■ YOUR ASSIGNMENT
Give the number of lines below that hold "cómo", and only that.
* * *
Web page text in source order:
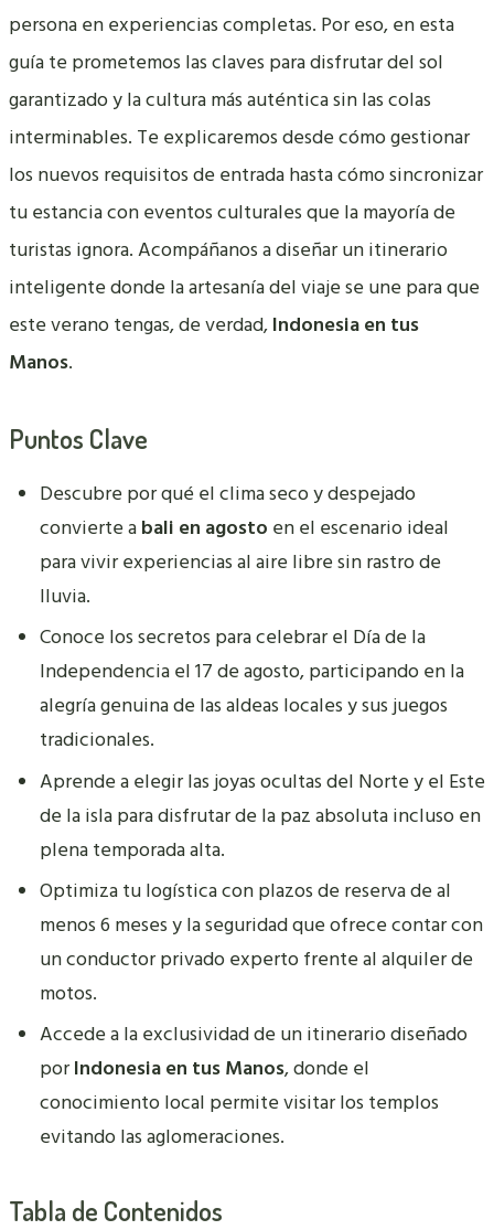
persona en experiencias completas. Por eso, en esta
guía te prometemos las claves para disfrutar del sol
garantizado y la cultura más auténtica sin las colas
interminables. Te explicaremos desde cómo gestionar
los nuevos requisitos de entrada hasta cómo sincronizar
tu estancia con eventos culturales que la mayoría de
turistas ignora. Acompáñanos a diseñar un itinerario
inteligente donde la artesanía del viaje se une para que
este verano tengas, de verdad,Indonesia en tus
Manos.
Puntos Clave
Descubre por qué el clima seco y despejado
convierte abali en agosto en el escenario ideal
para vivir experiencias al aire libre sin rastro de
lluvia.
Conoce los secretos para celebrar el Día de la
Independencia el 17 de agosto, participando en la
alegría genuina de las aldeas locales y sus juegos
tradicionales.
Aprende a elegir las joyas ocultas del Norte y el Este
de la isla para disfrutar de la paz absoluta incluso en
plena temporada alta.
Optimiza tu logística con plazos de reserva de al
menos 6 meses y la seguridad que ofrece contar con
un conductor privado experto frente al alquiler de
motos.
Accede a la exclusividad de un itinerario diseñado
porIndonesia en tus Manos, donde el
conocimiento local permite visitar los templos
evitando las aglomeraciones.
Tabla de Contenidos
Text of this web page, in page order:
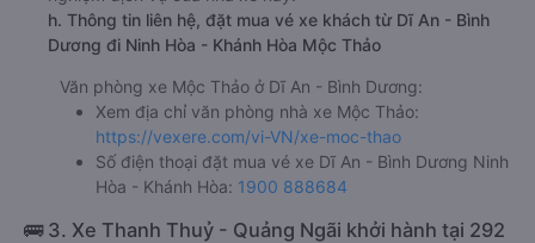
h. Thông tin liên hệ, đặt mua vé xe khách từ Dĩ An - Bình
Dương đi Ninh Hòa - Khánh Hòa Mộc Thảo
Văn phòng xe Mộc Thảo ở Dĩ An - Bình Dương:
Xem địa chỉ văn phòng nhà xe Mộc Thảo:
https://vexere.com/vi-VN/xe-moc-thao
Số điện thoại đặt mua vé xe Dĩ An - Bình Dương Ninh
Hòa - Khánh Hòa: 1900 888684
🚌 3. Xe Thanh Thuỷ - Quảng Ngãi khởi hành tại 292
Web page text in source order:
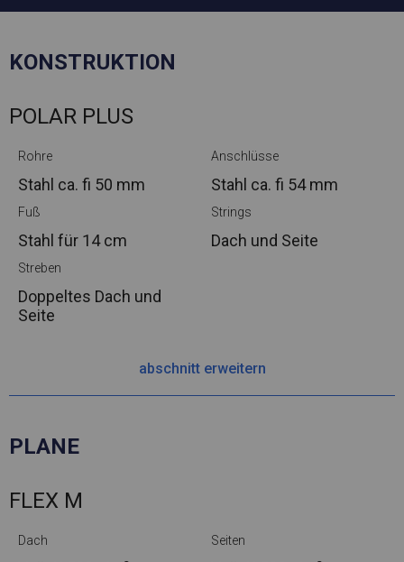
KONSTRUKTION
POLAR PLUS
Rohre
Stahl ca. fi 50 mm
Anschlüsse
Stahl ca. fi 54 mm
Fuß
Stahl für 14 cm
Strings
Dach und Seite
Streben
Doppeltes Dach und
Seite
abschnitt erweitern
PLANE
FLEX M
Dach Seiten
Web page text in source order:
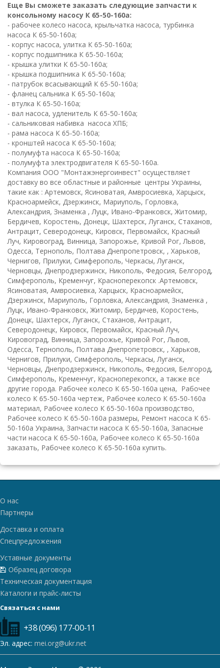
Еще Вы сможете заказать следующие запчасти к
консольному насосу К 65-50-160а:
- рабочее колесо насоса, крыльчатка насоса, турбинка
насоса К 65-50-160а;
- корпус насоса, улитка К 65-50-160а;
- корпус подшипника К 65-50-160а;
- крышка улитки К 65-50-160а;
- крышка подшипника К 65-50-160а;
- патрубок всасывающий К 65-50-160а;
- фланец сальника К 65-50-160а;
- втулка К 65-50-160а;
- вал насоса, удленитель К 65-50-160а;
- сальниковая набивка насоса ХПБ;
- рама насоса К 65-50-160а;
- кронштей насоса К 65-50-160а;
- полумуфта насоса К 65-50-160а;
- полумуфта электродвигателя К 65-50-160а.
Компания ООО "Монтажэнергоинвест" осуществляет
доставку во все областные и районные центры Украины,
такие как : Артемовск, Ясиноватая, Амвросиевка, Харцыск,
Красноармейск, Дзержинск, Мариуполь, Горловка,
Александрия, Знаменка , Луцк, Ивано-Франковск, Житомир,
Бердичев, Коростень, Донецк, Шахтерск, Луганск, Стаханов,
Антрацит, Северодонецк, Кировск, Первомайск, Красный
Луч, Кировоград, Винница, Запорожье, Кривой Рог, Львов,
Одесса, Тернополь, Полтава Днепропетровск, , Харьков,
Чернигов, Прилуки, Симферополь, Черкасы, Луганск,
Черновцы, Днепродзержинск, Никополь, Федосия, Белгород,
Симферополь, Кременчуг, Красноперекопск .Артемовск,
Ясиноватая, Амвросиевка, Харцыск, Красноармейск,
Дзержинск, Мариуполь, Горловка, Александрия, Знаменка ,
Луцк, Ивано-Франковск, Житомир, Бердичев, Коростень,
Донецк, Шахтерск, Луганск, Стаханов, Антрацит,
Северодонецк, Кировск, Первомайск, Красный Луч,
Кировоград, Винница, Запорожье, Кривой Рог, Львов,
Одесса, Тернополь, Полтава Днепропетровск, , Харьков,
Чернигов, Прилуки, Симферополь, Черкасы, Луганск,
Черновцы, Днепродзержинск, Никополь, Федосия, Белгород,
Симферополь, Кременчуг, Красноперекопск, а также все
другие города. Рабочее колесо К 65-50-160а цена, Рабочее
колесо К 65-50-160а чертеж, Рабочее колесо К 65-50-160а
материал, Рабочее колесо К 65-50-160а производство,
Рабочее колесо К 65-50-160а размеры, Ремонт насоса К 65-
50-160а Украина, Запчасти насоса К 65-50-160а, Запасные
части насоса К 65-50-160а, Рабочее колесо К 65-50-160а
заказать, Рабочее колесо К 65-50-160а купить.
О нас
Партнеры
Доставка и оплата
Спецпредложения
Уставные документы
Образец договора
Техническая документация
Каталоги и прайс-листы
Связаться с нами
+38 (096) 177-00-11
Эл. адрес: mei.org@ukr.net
* * *
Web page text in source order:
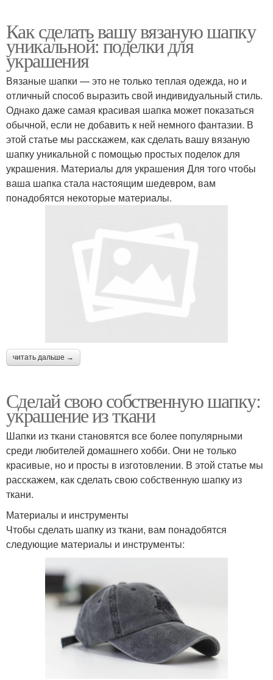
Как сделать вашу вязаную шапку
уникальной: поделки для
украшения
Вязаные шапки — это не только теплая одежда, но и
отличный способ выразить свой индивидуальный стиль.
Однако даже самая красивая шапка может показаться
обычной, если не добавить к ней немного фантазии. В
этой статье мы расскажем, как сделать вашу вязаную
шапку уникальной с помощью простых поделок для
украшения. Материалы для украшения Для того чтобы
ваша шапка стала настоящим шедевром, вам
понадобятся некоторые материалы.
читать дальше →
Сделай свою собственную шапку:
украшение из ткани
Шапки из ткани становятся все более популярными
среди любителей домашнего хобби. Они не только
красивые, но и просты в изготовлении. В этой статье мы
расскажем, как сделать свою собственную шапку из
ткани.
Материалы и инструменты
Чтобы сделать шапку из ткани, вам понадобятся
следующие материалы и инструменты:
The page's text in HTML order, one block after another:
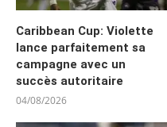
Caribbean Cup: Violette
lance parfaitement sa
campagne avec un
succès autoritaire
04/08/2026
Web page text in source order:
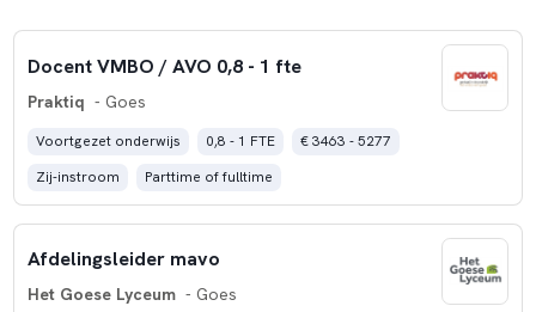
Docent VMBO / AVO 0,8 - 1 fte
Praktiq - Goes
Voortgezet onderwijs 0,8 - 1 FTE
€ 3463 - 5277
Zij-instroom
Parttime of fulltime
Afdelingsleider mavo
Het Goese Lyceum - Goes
* * *
■ SOLVED PROBLEM
2